## Work to be completed
Some lines of these records may hold the word "Google"; state how many, using only the number.

[Records drawn from a dataset]
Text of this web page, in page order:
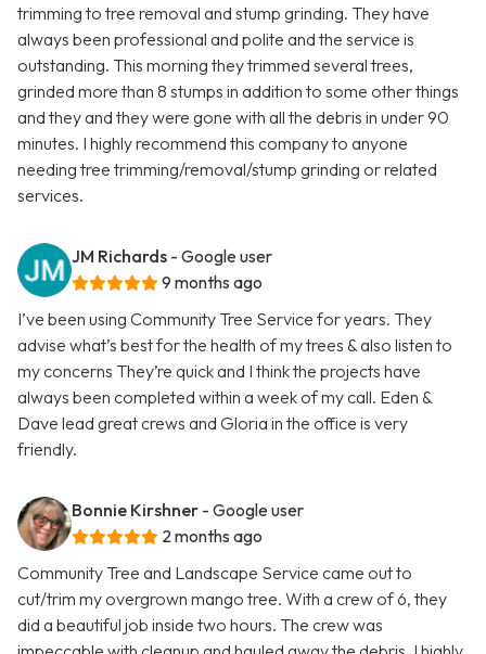
trimming to tree removal and stump grinding. They have
always been professional and polite and the service is
outstanding. This morning they trimmed several trees,
grinded more than 8 stumps in addition to some other things
and they and they were gone with all the debris in under 90
minutes. I highly recommend this company to anyone
needing tree trimming/removal/stump grinding or related
services.
JM Richards - Google user
9 months ago
I’ve been using Community Tree Service for years. They
advise what’s best for the health of my trees & also listen to
my concerns They’re quick and I think the projects have
always been completed within a week of my call. Eden &
Dave lead great crews and Gloria in the office is very
friendly.
Bonnie Kirshner - Google user
2 months ago
Community Tree and Landscape Service came out to
cut/trim my overgrown mango tree. With a crew of 6, they
did a beautiful job inside two hours. The crew was
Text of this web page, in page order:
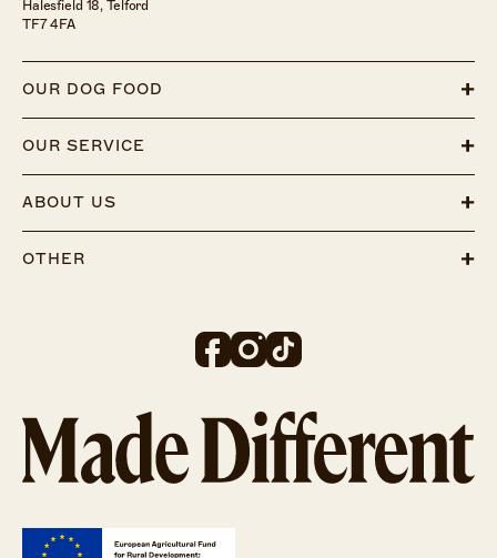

## Exercise answer
2